— Assigned task —
In the records below, repeat word for word only the lines starting at the one that contains "departmentId int, payment" and ending at the one that contains "variable are thus", pictures excluded.

— Dataset entries —
'''
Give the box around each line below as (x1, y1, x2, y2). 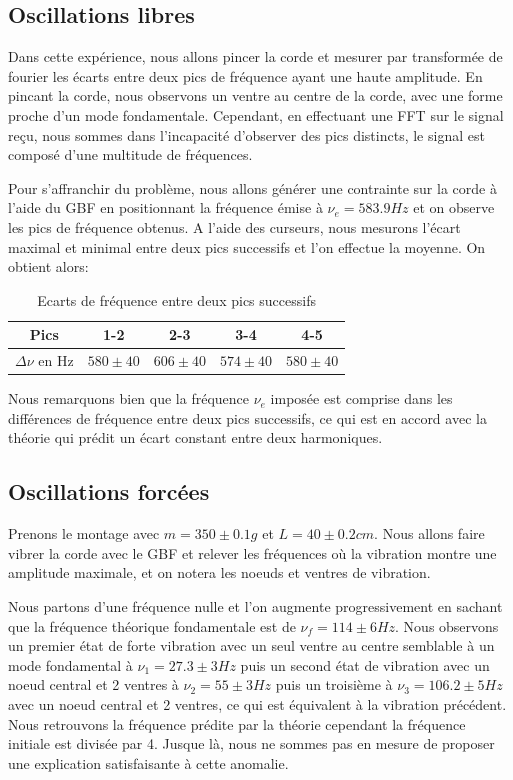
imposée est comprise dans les (270, 388, 453, 409)
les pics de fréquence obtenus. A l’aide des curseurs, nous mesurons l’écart (8, 216, 461, 237)
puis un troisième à (275, 674, 393, 695)
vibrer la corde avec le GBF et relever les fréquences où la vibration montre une (8, 542, 497, 563)
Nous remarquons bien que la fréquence (8, 388, 249, 409)
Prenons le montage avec (8, 523, 160, 544)
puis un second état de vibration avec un (240, 654, 490, 675)
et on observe (413, 197, 495, 218)
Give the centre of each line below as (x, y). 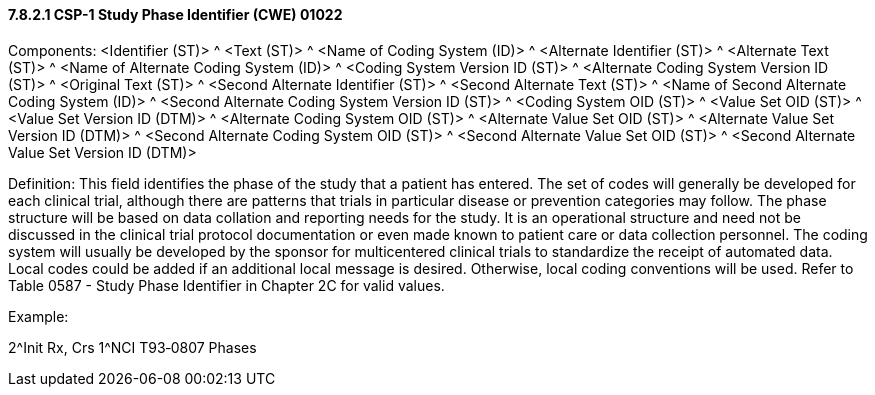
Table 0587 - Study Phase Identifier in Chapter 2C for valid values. (226, 285)
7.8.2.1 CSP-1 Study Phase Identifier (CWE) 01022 (175, 14)
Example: (38, 316)
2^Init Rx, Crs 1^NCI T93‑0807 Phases (132, 347)
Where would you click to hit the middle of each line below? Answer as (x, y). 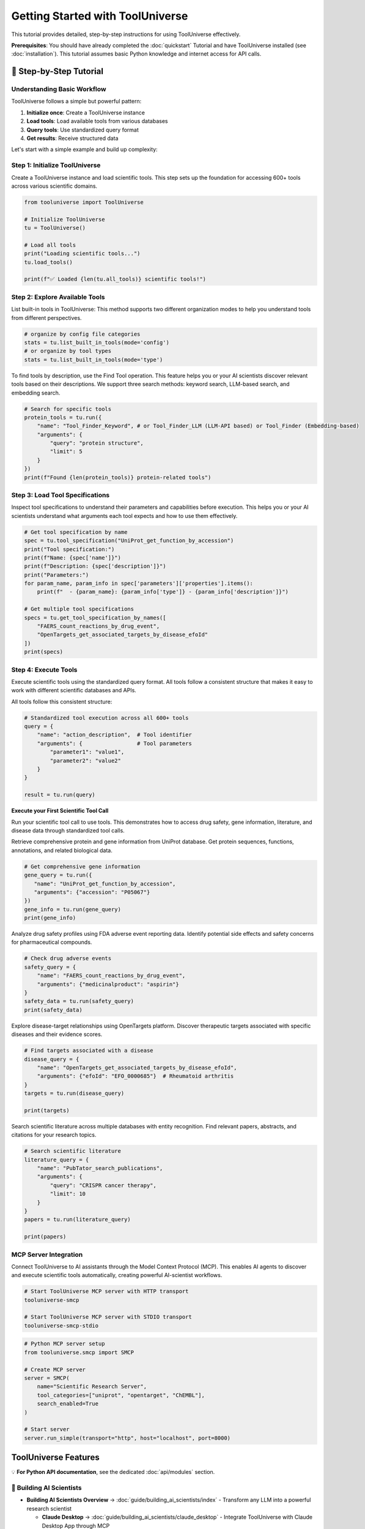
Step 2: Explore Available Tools (58, 297)
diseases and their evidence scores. (57, 1034)
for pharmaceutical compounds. (52, 942)
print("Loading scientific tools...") (82, 254)
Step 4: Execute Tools (44, 670)
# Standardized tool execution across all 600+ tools (106, 718)
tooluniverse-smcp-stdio (61, 1325)
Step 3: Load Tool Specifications (61, 495)
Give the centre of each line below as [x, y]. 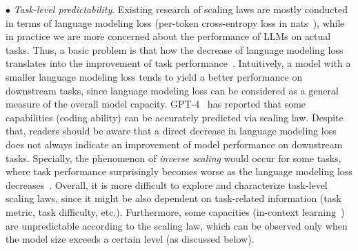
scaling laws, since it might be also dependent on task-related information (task [173, 198]
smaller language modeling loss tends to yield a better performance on [154, 76]
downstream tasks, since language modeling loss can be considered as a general [172, 90]
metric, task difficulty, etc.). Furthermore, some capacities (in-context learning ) [175, 211]
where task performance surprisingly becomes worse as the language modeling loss [179, 171]
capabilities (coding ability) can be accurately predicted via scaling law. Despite [175, 117]
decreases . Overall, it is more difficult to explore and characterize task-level [167, 184]
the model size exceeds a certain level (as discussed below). [130, 239]
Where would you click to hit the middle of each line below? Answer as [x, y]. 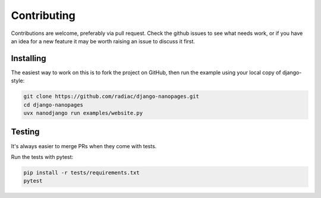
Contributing [43, 15]
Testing [25, 132]
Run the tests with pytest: [42, 157]
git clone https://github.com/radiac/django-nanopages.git [111, 97]
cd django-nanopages [53, 105]
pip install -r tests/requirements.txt [81, 173]
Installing [29, 58]
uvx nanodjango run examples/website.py [83, 113]
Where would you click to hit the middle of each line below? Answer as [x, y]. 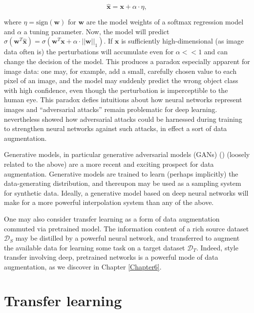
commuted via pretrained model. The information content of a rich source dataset [127, 228]
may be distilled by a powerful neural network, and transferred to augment [127, 238]
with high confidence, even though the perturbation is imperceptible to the [116, 90]
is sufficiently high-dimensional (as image [182, 41]
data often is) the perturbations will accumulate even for [89, 52]
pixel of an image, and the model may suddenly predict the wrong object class [121, 80]
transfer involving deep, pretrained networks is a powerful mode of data [111, 257]
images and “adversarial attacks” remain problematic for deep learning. [111, 109]
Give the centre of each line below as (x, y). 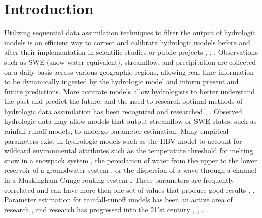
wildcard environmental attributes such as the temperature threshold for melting (129, 150)
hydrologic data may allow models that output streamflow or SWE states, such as (130, 121)
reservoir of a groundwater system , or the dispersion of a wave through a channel (130, 170)
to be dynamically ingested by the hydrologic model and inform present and (121, 82)
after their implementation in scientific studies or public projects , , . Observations (131, 52)
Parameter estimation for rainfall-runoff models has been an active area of (118, 200)
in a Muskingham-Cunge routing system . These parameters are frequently (119, 180)
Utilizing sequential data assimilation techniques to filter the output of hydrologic (130, 32)
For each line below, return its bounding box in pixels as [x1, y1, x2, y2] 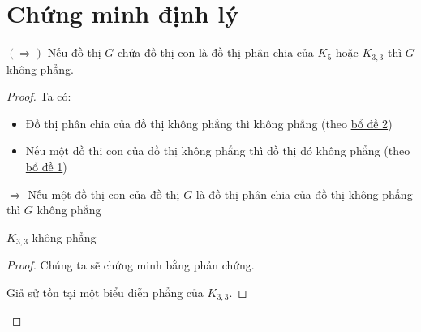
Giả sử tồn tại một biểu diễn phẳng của [6, 283, 204, 300]
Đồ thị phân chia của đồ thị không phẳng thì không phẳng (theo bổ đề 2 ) [25, 114, 393, 132]
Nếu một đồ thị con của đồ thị [28, 185, 180, 202]
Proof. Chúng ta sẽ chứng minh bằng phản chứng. [6, 257, 255, 274]
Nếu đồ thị [47, 44, 101, 61]
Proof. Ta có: [6, 88, 71, 105]
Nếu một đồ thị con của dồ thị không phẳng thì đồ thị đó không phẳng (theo [25, 142, 410, 159]
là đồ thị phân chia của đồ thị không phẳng [195, 185, 413, 202]
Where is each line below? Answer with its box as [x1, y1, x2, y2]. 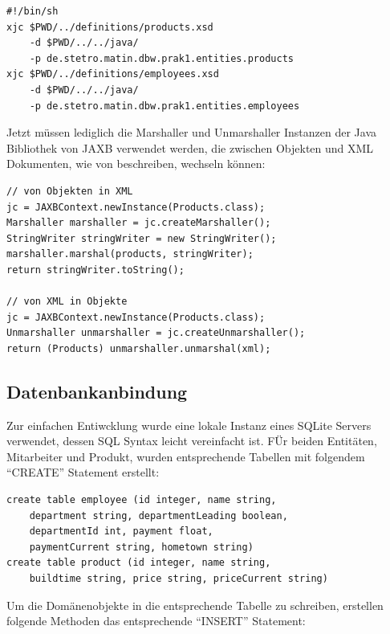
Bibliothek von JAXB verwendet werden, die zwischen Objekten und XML [6, 139, 374, 156]
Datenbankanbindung [6, 378, 188, 403]
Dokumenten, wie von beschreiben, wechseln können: [6, 155, 266, 172]
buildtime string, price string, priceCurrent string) [29, 572, 328, 584]
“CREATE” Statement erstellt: [6, 464, 160, 481]
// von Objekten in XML [6, 185, 133, 197]
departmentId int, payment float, [29, 526, 213, 538]
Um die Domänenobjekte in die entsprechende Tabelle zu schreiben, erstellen [6, 596, 384, 613]
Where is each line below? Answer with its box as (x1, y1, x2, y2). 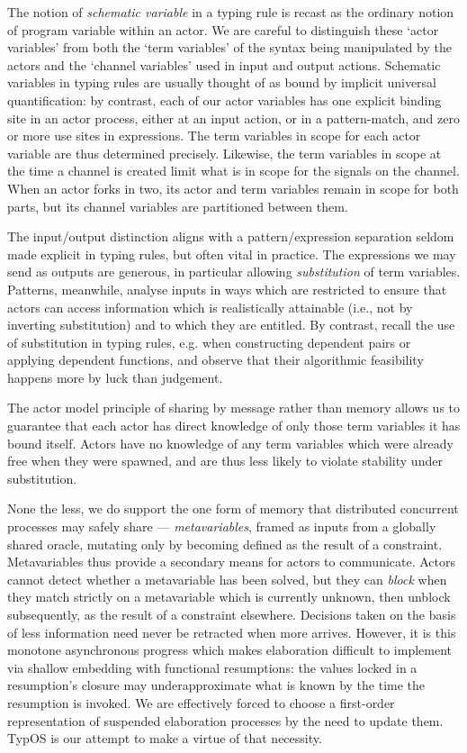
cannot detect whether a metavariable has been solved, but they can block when (7, 569, 447, 588)
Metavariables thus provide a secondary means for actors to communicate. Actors (7, 552, 456, 571)
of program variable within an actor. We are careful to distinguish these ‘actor (7, 20, 439, 39)
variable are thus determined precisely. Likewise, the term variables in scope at (7, 143, 442, 162)
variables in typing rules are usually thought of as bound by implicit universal (7, 73, 436, 92)
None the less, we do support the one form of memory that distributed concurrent (7, 499, 459, 518)
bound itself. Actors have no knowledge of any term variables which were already (7, 433, 454, 452)
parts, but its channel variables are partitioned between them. (7, 196, 348, 215)
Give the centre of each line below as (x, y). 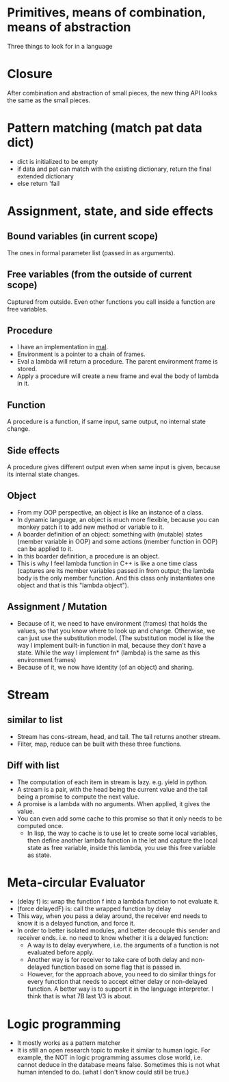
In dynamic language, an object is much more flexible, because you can (118, 519)
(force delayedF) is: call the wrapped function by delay (94, 909)
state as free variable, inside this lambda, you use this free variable (121, 847)
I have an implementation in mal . (62, 347)
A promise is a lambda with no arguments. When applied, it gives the (113, 803)
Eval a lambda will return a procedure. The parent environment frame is (117, 362)
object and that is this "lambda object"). (73, 585)
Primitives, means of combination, (107, 13)
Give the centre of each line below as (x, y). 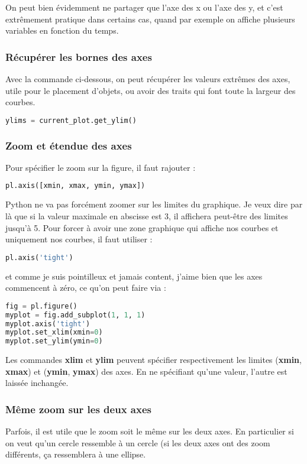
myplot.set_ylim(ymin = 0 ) (54, 341)
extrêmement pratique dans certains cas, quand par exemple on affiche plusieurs (150, 19)
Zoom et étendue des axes (69, 145)
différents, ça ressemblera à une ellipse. (76, 454)
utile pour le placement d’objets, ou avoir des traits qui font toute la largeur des (151, 90)
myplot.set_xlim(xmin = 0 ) (54, 332)
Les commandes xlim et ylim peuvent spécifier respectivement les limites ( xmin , (153, 360)
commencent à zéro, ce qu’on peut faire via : (86, 288)
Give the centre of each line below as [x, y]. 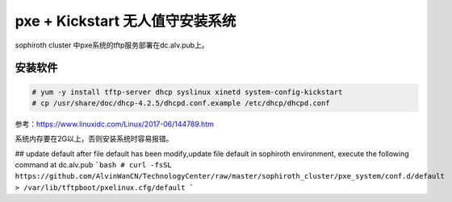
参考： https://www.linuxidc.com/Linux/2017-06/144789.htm [114, 124]
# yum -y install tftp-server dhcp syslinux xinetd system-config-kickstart [187, 92]
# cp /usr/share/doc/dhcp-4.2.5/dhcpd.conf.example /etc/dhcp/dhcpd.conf [181, 103]
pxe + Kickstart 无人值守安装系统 [126, 21]
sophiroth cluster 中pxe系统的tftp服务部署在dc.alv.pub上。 [112, 45]
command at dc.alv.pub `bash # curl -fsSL [94, 165]
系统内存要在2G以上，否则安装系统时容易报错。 [94, 139]
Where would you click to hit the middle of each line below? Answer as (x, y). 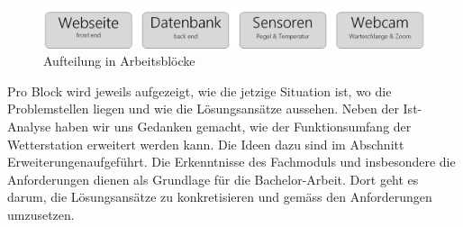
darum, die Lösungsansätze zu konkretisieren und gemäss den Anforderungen (220, 197)
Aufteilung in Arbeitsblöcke (119, 61)
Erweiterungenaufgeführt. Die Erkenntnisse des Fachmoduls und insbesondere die (231, 162)
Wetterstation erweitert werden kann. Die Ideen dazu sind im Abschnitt (206, 144)
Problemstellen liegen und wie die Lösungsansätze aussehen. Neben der (203, 109)
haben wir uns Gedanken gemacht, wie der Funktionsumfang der (233, 126)
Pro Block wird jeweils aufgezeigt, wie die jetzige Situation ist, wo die (200, 91)
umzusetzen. (41, 214)
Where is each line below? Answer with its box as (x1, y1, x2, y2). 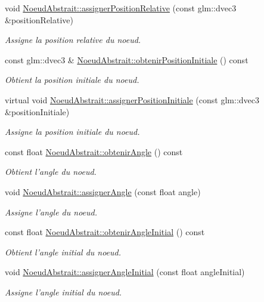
'''
— Answer to the exercise —
departmentId int, payment float, [29, 526, 213, 538]
Um die Domänenobjekte in die entsprechende Tabelle zu schreiben, erstellen [6, 596, 384, 613]
Where is each line below? Answer with its box as (x1, y1, x2, y2). 
cannot detect whether a metavariable has been solved, but they can block when (7, 569, 447, 588)
Metavariables thus provide a secondary means for actors to communicate. Actors (7, 552, 456, 571)
of program variable within an actor. We are careful to distinguish these ‘actor (7, 20, 439, 39)
variable are thus determined precisely. Likewise, the term variables in scope at (7, 143, 442, 162)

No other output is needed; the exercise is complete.